Don’t start taking things apart until you have all the tools handy and replacement parts on hand. Also, when you go to the part store double-check the part they give you. Make sure it is the correct part for your vehicle before you dismantle your car and find out you have the wrong part. Check and double-check everything up front.

Ask Yourself the Following Questions:

Do you have all the right tools?

Is the new radiator the same as the one you are removing?

Are the fittings all the same size and do all connections match?

Does your radiator cap fit on the new radiator?

Do you have the proper replacement antifreeze?

Do you have a catch pan for all the old antifreeze and a safe way to dispose of it?

Are your hoses and clamps ok to loosen and then reuse?

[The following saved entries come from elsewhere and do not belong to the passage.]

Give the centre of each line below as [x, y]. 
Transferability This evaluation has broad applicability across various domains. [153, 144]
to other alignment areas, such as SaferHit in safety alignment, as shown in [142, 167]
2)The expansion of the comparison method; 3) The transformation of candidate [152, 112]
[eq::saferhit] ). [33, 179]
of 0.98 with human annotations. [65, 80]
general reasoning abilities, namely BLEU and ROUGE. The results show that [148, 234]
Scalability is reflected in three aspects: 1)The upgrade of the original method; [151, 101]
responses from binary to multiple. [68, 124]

Do you really know about the fittings on the transmission lines going into your radiator?

Do you understand air pockets and bleeding a cooling system?

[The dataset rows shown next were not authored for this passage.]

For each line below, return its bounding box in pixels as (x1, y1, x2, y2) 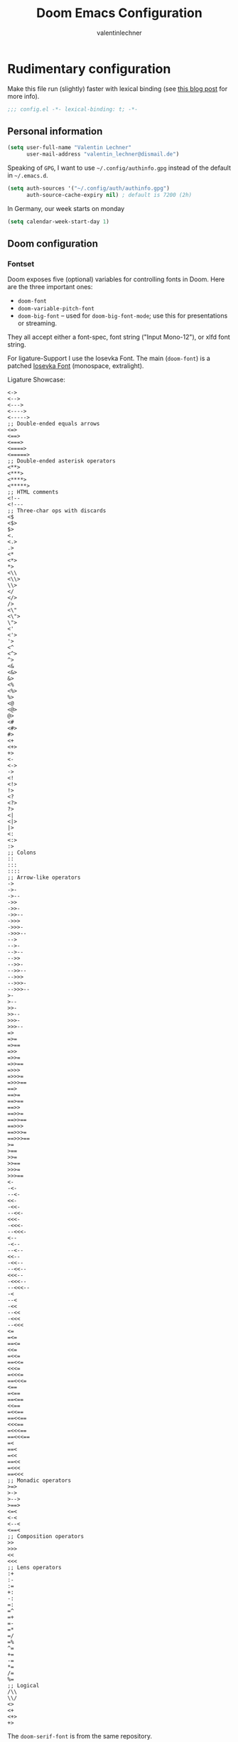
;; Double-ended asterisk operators (7, 458, 116, 465)
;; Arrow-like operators (7, 874, 81, 882)
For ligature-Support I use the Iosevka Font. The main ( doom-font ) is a (7, 354, 211, 363)
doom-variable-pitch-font (17, 305, 94, 313)
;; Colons (7, 849, 37, 857)
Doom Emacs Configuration (36, 5, 202, 21)
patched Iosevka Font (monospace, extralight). (7, 362, 144, 370)
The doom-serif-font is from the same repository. (7, 1732, 153, 1741)

If you answered yes to all of the above and have everything ready, you can start removing your radiator. Go slow and follow the instructions! Instructions are there for a reason and usually written by people who have done this before you. Skipping or modifying steps is probably not the best idea. Also pay attention to where you put nuts and bolts and try not to drop items into hard to reach areas. Radiator repair can be hard if you’re not paying attention.

The two hardest parts of a radiator replacement can be removing the transmission oil lines and bleeding the cooling system. You can strip oil lines if the fittings are not being put in correctly, and you will overheat if you do not remove any air pockets or bubbles from you cooling system. We have an article on bleeding the cooling system and removing transmission oil lines. Check these two articles out before you tackle this job.

Check and double-check your work. Take the extra time to make sure your work is done correctly. A few extra minutes at the end of the job may help you find something as small as a screw loose, or as big as a hose not being connected. By familiarizing yourself with your engine, getting and gathering the right tools, following instructions, and double checking everything, there is no reason you shouldn’t be able to replace your car’s radiator successfully. With confidence and a steady hand, you can save some money and become a DIY type guy.

If you do not feel comfortable doing this job, for any reason, stop and get help. You do not want to damage your engine trying to save a few dollars.